◆ **What you should do**: Beginning with the line that holds "06 de agosto [229, 139]" and ending with the last line of the entries, please output each line exactly, apart from any pictures.

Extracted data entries
************

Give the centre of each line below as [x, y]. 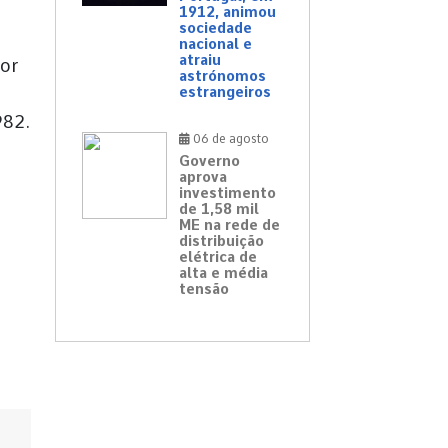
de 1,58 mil [219, 209]
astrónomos [222, 76]
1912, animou [227, 12]
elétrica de [218, 257]
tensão [204, 289]
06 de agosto [229, 139]
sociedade [215, 28]
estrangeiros [225, 92]
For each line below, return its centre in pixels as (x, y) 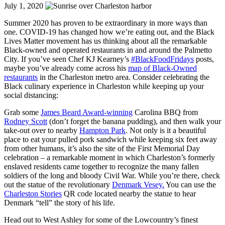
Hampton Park (102, 131)
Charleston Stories (33, 194)
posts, (204, 59)
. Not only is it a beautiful (166, 131)
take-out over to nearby (42, 131)
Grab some (22, 113)
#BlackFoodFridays (162, 59)
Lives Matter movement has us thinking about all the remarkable (105, 41)
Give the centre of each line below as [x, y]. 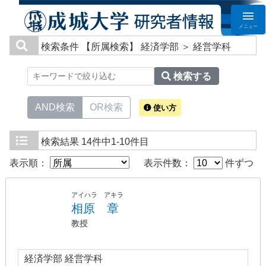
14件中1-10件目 [115, 142]
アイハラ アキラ [97, 195]
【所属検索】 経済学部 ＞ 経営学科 [156, 47]

************

◆ **Solution to the problem**:
06 de agosto [229, 139]
sociedade [215, 28]
estrangeiros [225, 92]
For each line below, return its centre in pixels as (x, y) 
Hampton Park (102, 131)
Charleston Stories (33, 194)
posts, (204, 59)
. Not only is it a beautiful (166, 131)
take-out over to nearby (42, 131)
Grab some (22, 113)
#BlackFoodFridays (162, 59)
Lives Matter movement has us thinking about all the remarkable (105, 41)
Give the centre of each line below as [x, y]. 
14件中1-10件目 [115, 142]
アイハラ アキラ [97, 195]
【所属検索】 経済学部 ＞ 経営学科 [156, 47]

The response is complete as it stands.